## Task prompt
Set down all of the data that follows word for word, without the images.

## Information provided
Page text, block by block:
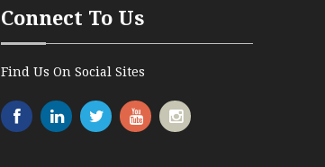
Connect To Us
Find Us On Social Sites
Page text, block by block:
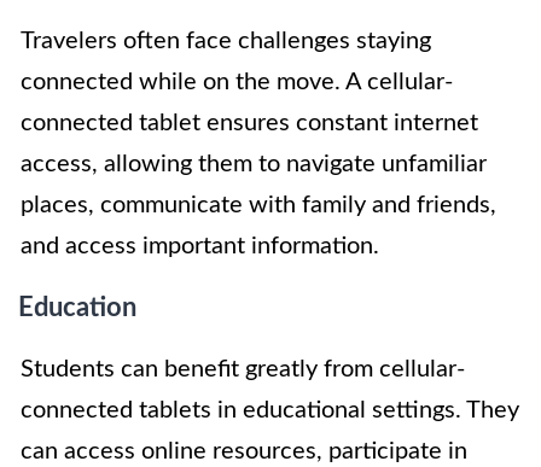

## Finished exercise
Page text, block by block:
Connect To Us
Find Us On Social Sites
Page text, block by block:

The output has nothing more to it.